Resistance Training In Youth Athletes

Weight or resistance training in children and adolescents has been somewhat of a contentious topic throughout history. One of most prominently discussed topics is the claim of resistance training stunting growth, due to injuries related to stress on the growth plates of immature bone. Yet, children and adolescents are allowed to participate in sports that involve high-impact, high-force movements (think long jump in track and field, cutting, etc.) as well as physical contact sports (football, soccer, etc.) - all of which require the body to withstand a significant amount of force and stress. The purpose of this article is to take a look at the research on resistance training in youth athletes and discuss how we can utilize this extremely beneficial tool to create strong, resilient humans that can perform at their highest level.

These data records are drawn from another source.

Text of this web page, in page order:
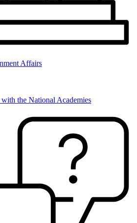
Affairs
the National Academies
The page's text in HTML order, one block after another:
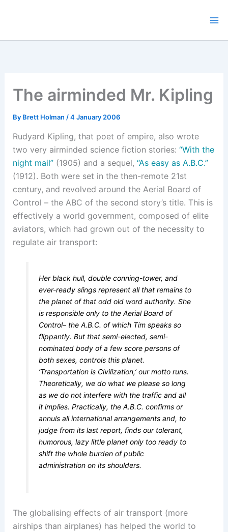
The airminded Mr. Kipling
By Brett Holman /4 January 2006
Rudyard Kipling, that poet of empire, also wrote
two very airminded science fiction stories: “With the
night mail”(1905) and a sequel, “As easy as A.B.C.”
(1912). Both were set in the then-remote 21st
century, and revolved around the Aerial Board of
Control – the ABC of the second story’s title. This is
effectively a world government, composed of elite
aviators, which had grown out of the necessity to
regulate air transport:
Her black hull, double conning-tower, and
ever-ready slings represent all that remains to
the planet of that odd old word authority. She
is responsible only to the Aerial Board of
Control– the A.B.C. of which Tim speaks so
flippantly. But that semi-elected, semi-
nominated body of a few score persons of
both sexes, controls this planet.
‘Transportation is Civilization,’ our motto runs.
Theoretically, we do what we please so long
as we do not interfere with the traffic and all
it implies. Practically, the A.B.C. confirms or
annuls all international arrangements and, to
judge from its last report, finds our tolerant,
humorous, lazy little planet only too ready to
shift the whole burden of public
administration on its shoulders.
The globalising effects of air transport (more
airships than airplanes) has helped the world to
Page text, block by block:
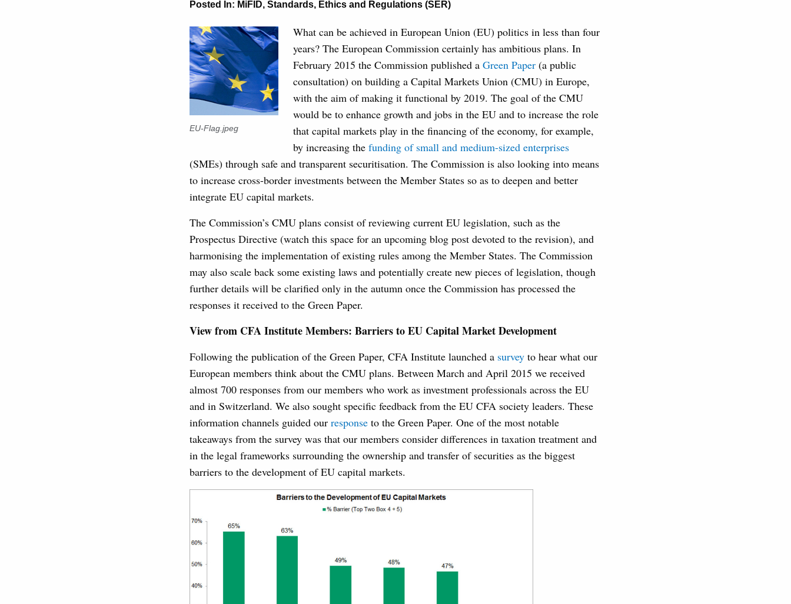
Posted In: MiFID, Standards, Ethics and Regulations (SER)
EU-Flag.jpeg
What can be achieved in European Union (EU) politics in less than four
years? The European Commission certainly has ambitious plans. In
February 2015 the Commission published a Green Paper (a public
consultation) on building a Capital Markets Union (CMU) in Europe,
with the aim of making it functional by 2019. The goal of the CMU
would be to enhance growth and jobs in the EU and to increase the role
that capital markets play in the financing of the economy, for example,
by increasing the funding of small and medium-sized enterprises
(SMEs) through safe and transparent securitisation. The Commission is also looking into means
to increase cross-border investments between the Member States so as to deepen and better
integrate EU capital markets.
The Commission’s CMU plans consist of reviewing current EU legislation, such as the
Prospectus Directive (watch this space for an upcoming blog post devoted to the revision), and
harmonising the implementation of existing rules among the Member States. The Commission
may also scale back some existing laws and potentially create new pieces of legislation, though
further details will be clarified only in the autumn once the Commission has processed the
responses it received to the Green Paper.
View from CFA Institute Members: Barriers to EU Capital Market Development
Following the publication of the Green Paper, CFA Institute launched a survey to hear what our
European members think about the CMU plans. Between March and April 2015 we received
almost 700 responses from our members who work as investment professionals across the EU
and in Switzerland. We also sought specific feedback from the EU CFA society leaders. These
information channels guided our response to the Green Paper. One of the most notable
takeaways from the survey was that our members consider differences in taxation treatment and
in the legal frameworks surrounding the ownership and transfer of securities as the biggest
barriers to the development of EU capital markets.

Resistance training can take many forms. The most common one we think of is using weights - whether in the form of free weights (dumbbells, barbells), machines, cables, or bands. Resistance training can also involve utilizing one’s own body weight to induce a stress stimulus. The primary purpose of weight training is to improve one of the following characteristics: muscle size, strength, power, endurance, or a combination of any of those. Since this article is focused on weight training in youth athletes, this point is important to understand because those are all characteristics that we can modify which help perform athletic movements and prepare the body for the forces placed on it during play.

Now that we understand what resistance training is and what the purpose of it is, we can discuss the world of resistance training in the youth population. As mentioned in the intro, there have been many myths about resistance training in youth, with the most prominent one touting it as harmful to physical development including stunting overall growth. This idea is based on the fact that in growing children and adolescents, their growth plates are not fully closed and placing stress on them through external resistance (resistance training), will cause the growth plates not to close because they are constantly being tugged on by the tendons as muscle contracts. We will get into what the research has to say on this specific topic in the next section, but something we need to understand is how the body adapts. As mentioned above, the primary purpose of resistance training is to improve muscular size, strength, power, endurance. This happens because a stress inducing stimulus was placed on the body, which causes physiological changes to happen in the muscle tissue as well as the nervous system. When these changes occur there is actually an acute period where that tissue's ability to operate how it normally would decreases, and our body does not like that. With adequate recovery, the body will respond by making that tissue stronger so that the next time a similar stimulus is placed on it, it is better prepared to handle it. This can be said about virtually every body system, our hearts get stronger and more efficient from doing cardiovascular exercises (running, cycling) so that it can be better at performing that job in the future. If we think about this principle in the context of tendons and growth plates, realistically, we can take advantage of that to not only make the muscles of children and adolescents stronger, but their tendons, growth plates, and other soft tissues stronger as well in order to be able to withstand the demands of sporting activities.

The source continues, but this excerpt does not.